* Exercise prompt
Reproduce the records below exactly; no pictures.
(Data for the task begins)
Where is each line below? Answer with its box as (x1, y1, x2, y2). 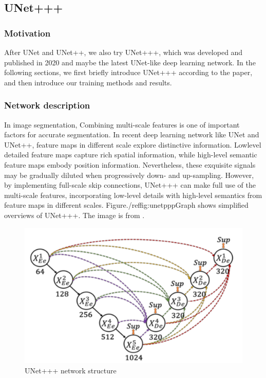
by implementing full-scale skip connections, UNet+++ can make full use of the (4, 179, 256, 190)
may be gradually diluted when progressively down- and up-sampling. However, (4, 169, 254, 180)
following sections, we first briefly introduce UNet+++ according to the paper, (4, 67, 253, 78)
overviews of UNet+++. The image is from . (4, 209, 145, 220)
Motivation (4, 26, 51, 39)
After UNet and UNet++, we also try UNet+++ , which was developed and (4, 47, 243, 57)
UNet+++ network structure (25, 365, 117, 375)
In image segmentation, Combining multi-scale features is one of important (4, 119, 240, 130)
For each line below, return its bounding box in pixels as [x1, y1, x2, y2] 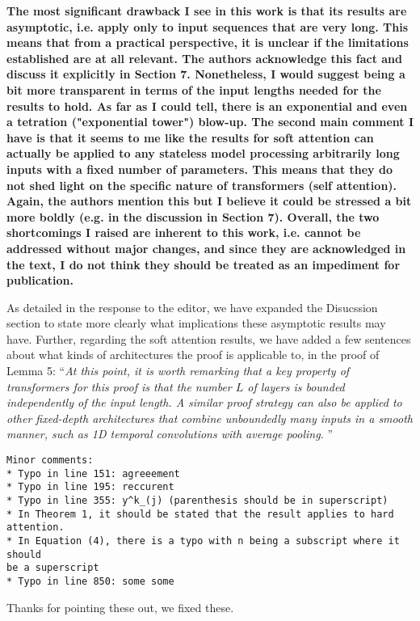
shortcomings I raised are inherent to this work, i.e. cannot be [6, 224, 361, 241]
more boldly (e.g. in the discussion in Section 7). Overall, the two [6, 208, 380, 225]
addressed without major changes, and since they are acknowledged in [6, 239, 406, 256]
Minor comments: [6, 454, 94, 467]
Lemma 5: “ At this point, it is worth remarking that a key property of [6, 362, 350, 379]
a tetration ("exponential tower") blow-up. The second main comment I [6, 113, 414, 130]
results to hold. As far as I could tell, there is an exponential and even [6, 97, 408, 114]
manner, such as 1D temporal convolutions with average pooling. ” [6, 425, 334, 442]
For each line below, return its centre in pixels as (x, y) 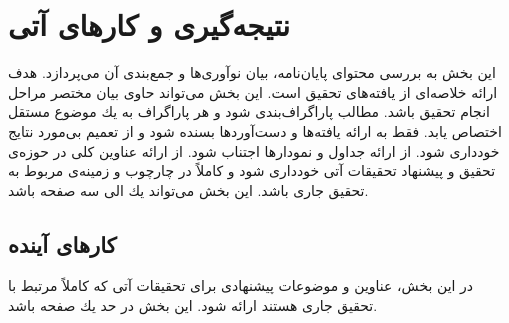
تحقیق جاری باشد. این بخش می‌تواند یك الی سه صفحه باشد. (188, 189)
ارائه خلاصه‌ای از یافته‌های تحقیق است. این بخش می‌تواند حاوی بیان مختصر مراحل (253, 91)
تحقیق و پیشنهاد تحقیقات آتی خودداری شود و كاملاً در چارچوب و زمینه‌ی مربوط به (252, 170)
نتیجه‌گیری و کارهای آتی (149, 24)
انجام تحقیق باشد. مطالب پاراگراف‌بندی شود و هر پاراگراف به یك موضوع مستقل (249, 111)
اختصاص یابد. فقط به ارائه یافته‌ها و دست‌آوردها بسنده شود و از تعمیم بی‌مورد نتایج (255, 130)
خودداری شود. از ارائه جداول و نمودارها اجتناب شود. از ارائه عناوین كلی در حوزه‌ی (254, 150)
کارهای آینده (62, 243)
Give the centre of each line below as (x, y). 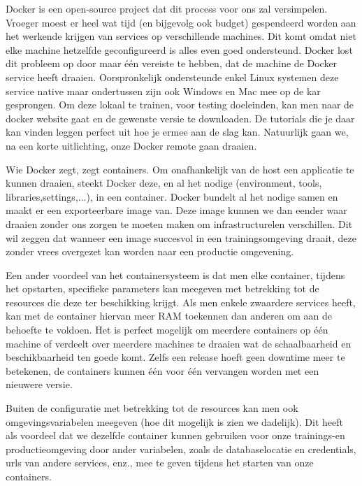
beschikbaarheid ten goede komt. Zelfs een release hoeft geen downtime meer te (175, 357)
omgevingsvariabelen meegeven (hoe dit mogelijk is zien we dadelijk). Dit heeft (174, 421)
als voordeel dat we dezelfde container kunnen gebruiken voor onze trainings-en (175, 435)
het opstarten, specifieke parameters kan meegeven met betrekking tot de (162, 288)
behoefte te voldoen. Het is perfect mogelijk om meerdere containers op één (167, 330)
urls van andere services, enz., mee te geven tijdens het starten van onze (160, 463)
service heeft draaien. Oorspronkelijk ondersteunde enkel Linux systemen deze (172, 77)
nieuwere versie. (39, 384)
(Data for the task ends)
* Answer for the task
Where is each line below? Answer with its box as (x1, y1, x2, y2). 
by implementing full-scale skip connections, UNet+++ can make full use of the (4, 179, 256, 190)
may be gradually diluted when progressively down- and up-sampling. However, (4, 169, 254, 180)
following sections, we first briefly introduce UNet+++ according to the paper, (4, 67, 253, 78)
overviews of UNet+++. The image is from . (4, 209, 145, 220)
Motivation (4, 26, 51, 39)
After UNet and UNet++, we also try UNet+++ , which was developed and (4, 47, 243, 57)
UNet+++ network structure (25, 365, 117, 375)
In image segmentation, Combining multi-scale features is one of important (4, 119, 240, 130)
For each line below, return its bounding box in pixels as [x1, y1, x2, y2] 
shortcomings I raised are inherent to this work, i.e. cannot be [6, 224, 361, 241]
more boldly (e.g. in the discussion in Section 7). Overall, the two [6, 208, 380, 225]
addressed without major changes, and since they are acknowledged in [6, 239, 406, 256]
Minor comments: [6, 454, 94, 467]
Lemma 5: “ At this point, it is worth remarking that a key property of [6, 362, 350, 379]
a tetration ("exponential tower") blow-up. The second main comment I [6, 113, 414, 130]
results to hold. As far as I could tell, there is an exponential and even [6, 97, 408, 114]
manner, such as 1D temporal convolutions with average pooling. ” [6, 425, 334, 442]
For each line below, return its centre in pixels as (x, y) 
تحقیق جاری باشد. این بخش می‌تواند یك الی سه صفحه باشد. (188, 189)
ارائه خلاصه‌ای از یافته‌های تحقیق است. این بخش می‌تواند حاوی بیان مختصر مراحل (253, 91)
تحقیق و پیشنهاد تحقیقات آتی خودداری شود و كاملاً در چارچوب و زمینه‌ی مربوط به (252, 170)
نتیجه‌گیری و کارهای آتی (149, 24)
انجام تحقیق باشد. مطالب پاراگراف‌بندی شود و هر پاراگراف به یك موضوع مستقل (249, 111)
اختصاص یابد. فقط به ارائه یافته‌ها و دست‌آوردها بسنده شود و از تعمیم بی‌مورد نتایج (255, 130)
خودداری شود. از ارائه جداول و نمودارها اجتناب شود. از ارائه عناوین كلی در حوزه‌ی (254, 150)
کارهای آینده (62, 243)
Give the centre of each line below as (x, y). 
beschikbaarheid ten goede komt. Zelfs een release hoeft geen downtime meer te (175, 357)
omgevingsvariabelen meegeven (hoe dit mogelijk is zien we dadelijk). Dit heeft (174, 421)
als voordeel dat we dezelfde container kunnen gebruiken voor onze trainings-en (175, 435)
het opstarten, specifieke parameters kan meegeven met betrekking tot de (162, 288)
behoefte te voldoen. Het is perfect mogelijk om meerdere containers op één (167, 330)
urls van andere services, enz., mee te geven tijdens het starten van onze (160, 463)
service heeft draaien. Oorspronkelijk ondersteunde enkel Linux systemen deze (172, 77)
nieuwere versie. (39, 384)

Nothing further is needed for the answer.